Tech giant, Microsoft has said it has fully restored its services after the company experienced outages in different parts of the world on Wednesday.

 

The company said a network glitch was the cause of the outage that affected services like Teams, Outlook, and LinkedIn.

 

According to Microsoft, a network connectivity issue was affecting devices across the Microsoft WAN, disrupting communication between clients on the internet and Azure, as well as connectivity between services and data centers.

 

The outage affected Microsoft users in the Americas, Europe, the Pacific, the Middle East, and Africa. Only China was not affected by the glitch.

 

The company did not disclose the number of people affected, but Downdetector data revealed thousands of occurrences across multiple continents.

 

By late Wednesday, Azure stated that most users should have seen services restart after the Microsoft-wide area network had fully recovered. According to Microsoft, Azure has 15 million corporate clients and over 500 million active users.

 

According to BofA Global Research, Azure held 30% of the cloud computing market last year, trailing Amazon Web Services.
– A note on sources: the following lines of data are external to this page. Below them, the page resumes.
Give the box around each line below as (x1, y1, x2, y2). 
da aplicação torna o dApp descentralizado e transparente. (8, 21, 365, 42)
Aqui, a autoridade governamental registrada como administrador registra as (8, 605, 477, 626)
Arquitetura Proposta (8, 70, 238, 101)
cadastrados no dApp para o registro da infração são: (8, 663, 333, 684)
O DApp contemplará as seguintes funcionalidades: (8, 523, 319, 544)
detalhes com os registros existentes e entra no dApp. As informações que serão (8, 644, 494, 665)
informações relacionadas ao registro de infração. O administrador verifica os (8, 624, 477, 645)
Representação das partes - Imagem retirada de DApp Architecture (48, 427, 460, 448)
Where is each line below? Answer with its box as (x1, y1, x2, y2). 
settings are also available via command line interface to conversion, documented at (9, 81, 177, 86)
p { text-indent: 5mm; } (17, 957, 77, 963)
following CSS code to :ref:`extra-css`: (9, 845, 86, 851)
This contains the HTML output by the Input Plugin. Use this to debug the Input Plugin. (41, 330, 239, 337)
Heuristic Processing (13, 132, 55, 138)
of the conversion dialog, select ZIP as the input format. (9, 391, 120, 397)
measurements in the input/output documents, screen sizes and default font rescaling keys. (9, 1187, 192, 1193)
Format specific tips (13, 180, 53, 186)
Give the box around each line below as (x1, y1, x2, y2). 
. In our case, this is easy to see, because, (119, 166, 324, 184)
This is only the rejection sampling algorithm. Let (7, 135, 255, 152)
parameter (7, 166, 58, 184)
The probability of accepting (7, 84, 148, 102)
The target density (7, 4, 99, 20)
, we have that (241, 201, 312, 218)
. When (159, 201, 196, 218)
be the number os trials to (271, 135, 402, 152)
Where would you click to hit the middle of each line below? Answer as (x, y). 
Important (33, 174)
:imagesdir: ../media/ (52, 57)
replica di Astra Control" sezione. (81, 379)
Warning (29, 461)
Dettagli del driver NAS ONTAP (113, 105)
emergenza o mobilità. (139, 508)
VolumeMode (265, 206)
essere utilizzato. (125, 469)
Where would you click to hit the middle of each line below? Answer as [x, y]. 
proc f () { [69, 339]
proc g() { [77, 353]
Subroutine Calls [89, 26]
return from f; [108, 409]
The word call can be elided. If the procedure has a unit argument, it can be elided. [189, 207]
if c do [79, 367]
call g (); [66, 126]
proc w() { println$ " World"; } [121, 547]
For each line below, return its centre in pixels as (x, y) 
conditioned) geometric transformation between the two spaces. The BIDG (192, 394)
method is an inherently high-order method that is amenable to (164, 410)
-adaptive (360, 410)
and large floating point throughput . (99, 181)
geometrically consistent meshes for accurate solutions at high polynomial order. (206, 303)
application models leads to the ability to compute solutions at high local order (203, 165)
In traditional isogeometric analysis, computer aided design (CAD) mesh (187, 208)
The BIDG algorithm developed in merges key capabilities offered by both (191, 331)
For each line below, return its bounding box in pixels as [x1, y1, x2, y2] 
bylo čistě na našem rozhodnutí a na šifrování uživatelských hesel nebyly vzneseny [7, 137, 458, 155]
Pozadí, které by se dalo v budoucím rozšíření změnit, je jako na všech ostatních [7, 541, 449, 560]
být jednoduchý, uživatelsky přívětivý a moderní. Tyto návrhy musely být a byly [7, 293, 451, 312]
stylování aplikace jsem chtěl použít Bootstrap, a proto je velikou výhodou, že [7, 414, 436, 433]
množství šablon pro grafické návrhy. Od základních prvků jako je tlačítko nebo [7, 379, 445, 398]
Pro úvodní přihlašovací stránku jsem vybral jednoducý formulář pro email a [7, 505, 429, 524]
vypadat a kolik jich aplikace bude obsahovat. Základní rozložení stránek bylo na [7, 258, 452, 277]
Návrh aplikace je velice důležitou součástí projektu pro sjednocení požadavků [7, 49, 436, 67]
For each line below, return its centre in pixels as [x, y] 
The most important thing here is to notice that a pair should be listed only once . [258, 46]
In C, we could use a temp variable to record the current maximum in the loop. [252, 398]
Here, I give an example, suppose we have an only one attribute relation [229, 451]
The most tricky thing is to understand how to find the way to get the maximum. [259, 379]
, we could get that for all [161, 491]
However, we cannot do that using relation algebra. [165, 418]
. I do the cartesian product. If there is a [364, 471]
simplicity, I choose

Microsoft took to Twitter to tweet about the service restoration. They said they had rolled back a network update that they felt was causing the issue and were employing “additional infrastructure to expedite the recovery process”.

 

In pre-market trade, its shares went down to 2.4% and this can be attributed to the downtime.

 

Microsoft was one of the companies to announce layoffs, with 10,000 job losses announced last week.